背景与目的- 患有活动性恶性肿瘤的患者有发生颅内出血(ICH)的风险。我们旨在描述无中枢神经系统受累的癌症患者自发性非外伤性 ICH 后血肿周围水肿(PHE)和血肿体积的特征。
方法- 通过对机构数据库的自动搜索,回顾性确定患有活动性恶性肿瘤且发生 ICH 的患者。对照患者通过 ICH 且无活动性癌症确定。通过病历回顾获得人口统计学和癌症特异性数据。使用半自动方法确定血肿和 PHE 体积。创建单变量和多变量线性回归模型,以评估哪些变量与血肿和 PHE 扩张相关。

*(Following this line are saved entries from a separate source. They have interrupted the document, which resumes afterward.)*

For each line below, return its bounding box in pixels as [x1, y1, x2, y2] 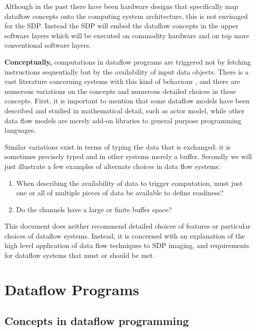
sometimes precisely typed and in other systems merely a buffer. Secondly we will [4, 151, 252, 162]
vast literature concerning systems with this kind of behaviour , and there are [4, 76, 240, 86]
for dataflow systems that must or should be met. [4, 250, 155, 260]
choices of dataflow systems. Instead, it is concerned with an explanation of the [4, 230, 245, 241]
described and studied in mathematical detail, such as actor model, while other [4, 105, 245, 115]
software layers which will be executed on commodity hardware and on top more [4, 30, 250, 40]
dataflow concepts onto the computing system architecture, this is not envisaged [4, 10, 248, 21]
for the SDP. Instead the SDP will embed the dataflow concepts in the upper [4, 20, 239, 31]
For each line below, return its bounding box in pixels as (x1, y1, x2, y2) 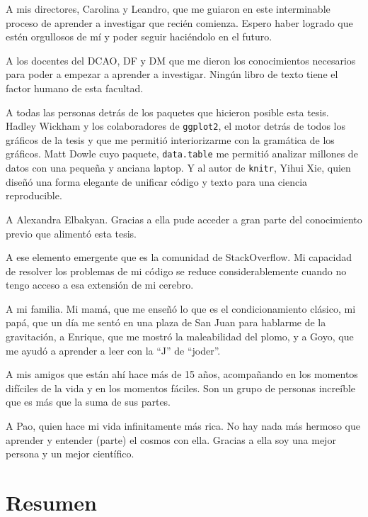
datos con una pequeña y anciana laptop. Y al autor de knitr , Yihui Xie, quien (6, 160, 351, 175)
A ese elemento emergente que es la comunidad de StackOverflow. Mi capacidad (6, 250, 352, 265)
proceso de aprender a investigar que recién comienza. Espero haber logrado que (6, 15, 353, 30)
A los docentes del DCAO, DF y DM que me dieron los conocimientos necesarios (6, 52, 356, 67)
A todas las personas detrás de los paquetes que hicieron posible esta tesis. (6, 104, 329, 119)
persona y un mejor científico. (6, 446, 134, 461)
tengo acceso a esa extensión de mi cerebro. (6, 277, 194, 292)
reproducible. (6, 188, 62, 203)
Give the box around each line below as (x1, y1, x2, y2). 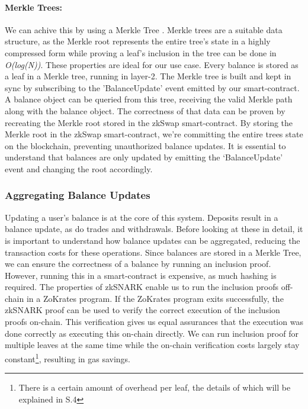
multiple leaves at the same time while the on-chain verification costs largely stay (5, 339, 300, 351)
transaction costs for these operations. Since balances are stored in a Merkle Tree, (5, 246, 301, 258)
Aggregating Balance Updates (5, 188, 150, 202)
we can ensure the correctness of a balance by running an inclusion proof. (5, 257, 271, 270)
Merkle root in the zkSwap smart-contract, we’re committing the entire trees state (5, 128, 303, 140)
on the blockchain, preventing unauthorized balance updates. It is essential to (5, 139, 286, 152)
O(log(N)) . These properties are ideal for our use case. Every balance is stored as (5, 58, 299, 70)
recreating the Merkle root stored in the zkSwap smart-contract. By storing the (5, 116, 293, 128)
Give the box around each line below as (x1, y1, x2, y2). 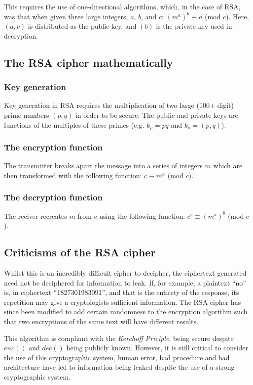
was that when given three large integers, (4, 11, 128, 21)
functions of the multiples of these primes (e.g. (4, 119, 145, 130)
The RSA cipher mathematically (4, 54, 173, 70)
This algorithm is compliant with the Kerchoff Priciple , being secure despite (4, 333, 234, 343)
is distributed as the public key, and (28, 21, 137, 31)
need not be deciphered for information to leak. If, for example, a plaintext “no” (4, 277, 246, 288)
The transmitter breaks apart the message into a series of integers (4, 160, 203, 171)
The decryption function (4, 191, 103, 203)
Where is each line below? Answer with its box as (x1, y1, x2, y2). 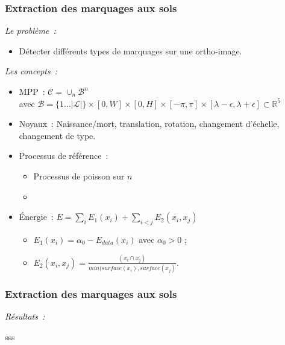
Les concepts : (5, 65, 58, 77)
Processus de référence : (19, 149, 108, 162)
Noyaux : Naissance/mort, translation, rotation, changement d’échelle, (19, 117, 280, 130)
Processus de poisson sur (33, 169, 125, 182)
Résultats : (5, 310, 45, 323)
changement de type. (19, 129, 96, 141)
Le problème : (5, 24, 56, 37)
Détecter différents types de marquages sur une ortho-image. (19, 44, 242, 57)
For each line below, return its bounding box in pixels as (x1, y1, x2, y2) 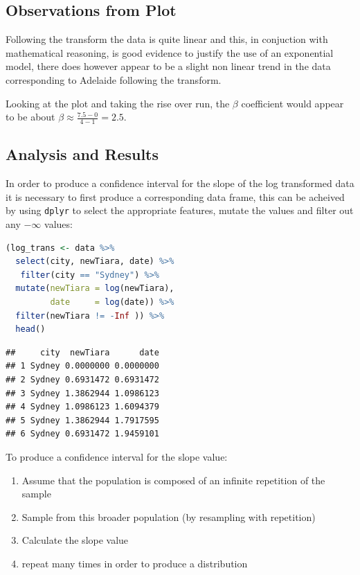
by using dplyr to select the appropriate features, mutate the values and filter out (6, 203, 354, 218)
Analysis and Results (6, 143, 159, 165)
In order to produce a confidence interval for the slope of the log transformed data (6, 176, 354, 191)
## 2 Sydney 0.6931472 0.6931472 (6, 374, 159, 384)
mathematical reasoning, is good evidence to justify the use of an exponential (6, 45, 334, 60)
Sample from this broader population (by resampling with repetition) (21, 509, 316, 524)
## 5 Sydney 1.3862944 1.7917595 (6, 415, 159, 425)
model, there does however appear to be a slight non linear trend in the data (6, 59, 331, 73)
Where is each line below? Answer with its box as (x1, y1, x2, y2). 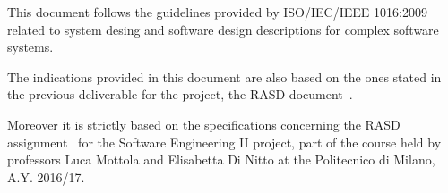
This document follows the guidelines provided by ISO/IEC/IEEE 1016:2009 (7, 3, 427, 21)
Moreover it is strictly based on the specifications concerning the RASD (7, 114, 401, 133)
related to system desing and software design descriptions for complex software (7, 20, 439, 38)
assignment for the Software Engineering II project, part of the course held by (7, 132, 442, 151)
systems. (7, 38, 54, 56)
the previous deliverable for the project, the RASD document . (7, 85, 353, 104)
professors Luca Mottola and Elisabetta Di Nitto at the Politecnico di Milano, (7, 150, 435, 169)
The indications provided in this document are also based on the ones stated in (7, 67, 442, 86)
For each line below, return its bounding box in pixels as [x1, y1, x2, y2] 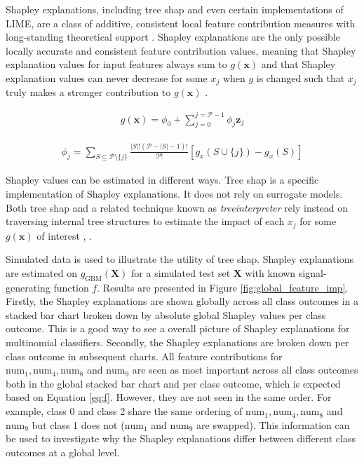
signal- [298, 265, 327, 280]
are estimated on [6, 265, 77, 280]
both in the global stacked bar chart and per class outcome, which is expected [6, 376, 341, 390]
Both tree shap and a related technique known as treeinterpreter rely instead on [6, 200, 349, 214]
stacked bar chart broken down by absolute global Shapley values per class [6, 307, 326, 322]
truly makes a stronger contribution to [6, 85, 171, 100]
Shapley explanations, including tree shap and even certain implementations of [6, 2, 344, 16]
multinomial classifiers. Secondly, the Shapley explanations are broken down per [6, 335, 349, 350]

结果- 癌症患者(N=80)和对照组(N=136)的人口统计学特征相似(均>0.20),尽管高血压在对照组中更为常见(=0.004)。大多数癌症患者最近接受过化疗(n=45,56%),且癌症复发(n=43,54%)。癌症患者血小板减少症(中位数血小板计数 90,000[四分位距,17,500-211,500]),大多数患者接受过血液制品输血(n=41,51%),主要是血小板(n=38,48%)。30 天死亡率为 36%(n=29)。癌症患者的 PHE 体积明显增加(23.67 与 8.61 mL;=1.88×10)和 PHE 与 ICH 体积比(2.26 与 0.99;=2.20×10)。在多变量分析中,与癌症患者 PHE 增长相关的变量是 ICH 体积(β=1.29[95%置信区间,1.58-1.30];=1.30×10)和血小板输血(β=15.67[95%置信区间,3.61-27.74];=0.014)。与 30 天死亡率相关的变量是 ICH 体积(比值比,1.06[95%置信区间,1.03-1.10];=6.76×10)、PHE 体积(比值比,1.07[95%置信区间,1.04-1.09];=7.40×10)、PHE 增长(比值比,1.05[95%置信区间,1.01-1.10];=0.01)和血小板输血(比值比,1.48[95%置信区间,1.22-1.79];=0.0001)。
结论- 发生 ICH 的活动性癌症患者的 PHE 体积增加。PHE 增长独立于血小板减少症,但与血液制品输血相关。30 天死亡率与 PHE 和 ICH 体积以及血液制品输血相关。